== DATA RECORDS ==

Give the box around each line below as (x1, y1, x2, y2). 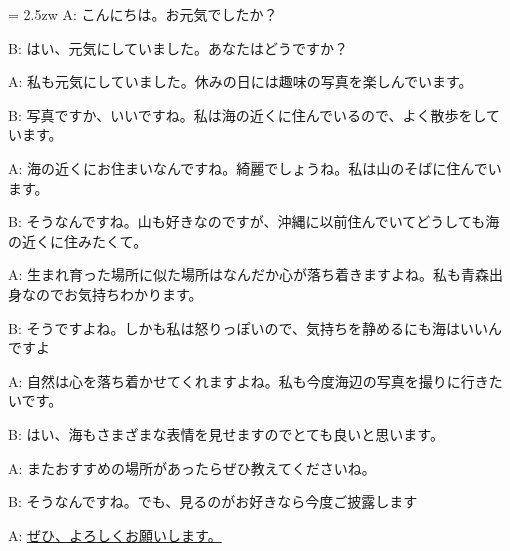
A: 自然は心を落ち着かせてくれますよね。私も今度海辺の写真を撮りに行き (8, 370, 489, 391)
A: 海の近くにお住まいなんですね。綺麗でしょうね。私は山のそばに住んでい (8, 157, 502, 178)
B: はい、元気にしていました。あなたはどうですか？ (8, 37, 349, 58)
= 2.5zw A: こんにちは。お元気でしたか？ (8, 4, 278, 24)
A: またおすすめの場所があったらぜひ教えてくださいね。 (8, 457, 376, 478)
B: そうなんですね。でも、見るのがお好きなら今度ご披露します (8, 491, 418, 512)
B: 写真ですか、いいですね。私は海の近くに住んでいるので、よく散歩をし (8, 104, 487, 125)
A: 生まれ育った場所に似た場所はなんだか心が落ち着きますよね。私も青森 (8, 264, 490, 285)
==
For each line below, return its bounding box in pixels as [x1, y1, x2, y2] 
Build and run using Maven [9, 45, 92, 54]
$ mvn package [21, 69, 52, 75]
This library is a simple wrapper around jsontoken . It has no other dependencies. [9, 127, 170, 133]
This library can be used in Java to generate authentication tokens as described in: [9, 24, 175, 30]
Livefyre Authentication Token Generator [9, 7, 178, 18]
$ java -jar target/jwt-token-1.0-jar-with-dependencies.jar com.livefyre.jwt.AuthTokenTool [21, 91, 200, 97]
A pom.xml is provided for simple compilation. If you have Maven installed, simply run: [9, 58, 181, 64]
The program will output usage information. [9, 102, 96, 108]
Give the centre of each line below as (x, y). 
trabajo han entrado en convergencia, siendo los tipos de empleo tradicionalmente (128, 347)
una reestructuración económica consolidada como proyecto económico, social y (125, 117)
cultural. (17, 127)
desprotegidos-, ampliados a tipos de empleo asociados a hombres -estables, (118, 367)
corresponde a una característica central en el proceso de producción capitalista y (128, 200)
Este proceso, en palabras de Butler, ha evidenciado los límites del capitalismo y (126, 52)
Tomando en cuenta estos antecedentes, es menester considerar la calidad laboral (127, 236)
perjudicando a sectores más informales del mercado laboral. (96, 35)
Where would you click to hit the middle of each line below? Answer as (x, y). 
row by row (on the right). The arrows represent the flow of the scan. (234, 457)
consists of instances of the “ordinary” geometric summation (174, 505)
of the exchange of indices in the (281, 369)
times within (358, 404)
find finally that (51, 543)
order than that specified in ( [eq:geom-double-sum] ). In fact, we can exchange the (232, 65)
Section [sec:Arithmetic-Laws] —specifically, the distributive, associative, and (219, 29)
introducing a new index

== TASK PROMPT ==
"empleo" is the word to look for; copy every line of the data that has it.

== TASK ANSWER ==
trabajo han entrado en convergencia, siendo los tipos de empleo tradicionalmente (128, 347)
desprotegidos-, ampliados a tipos de empleo asociados a hombres -estables, (118, 367)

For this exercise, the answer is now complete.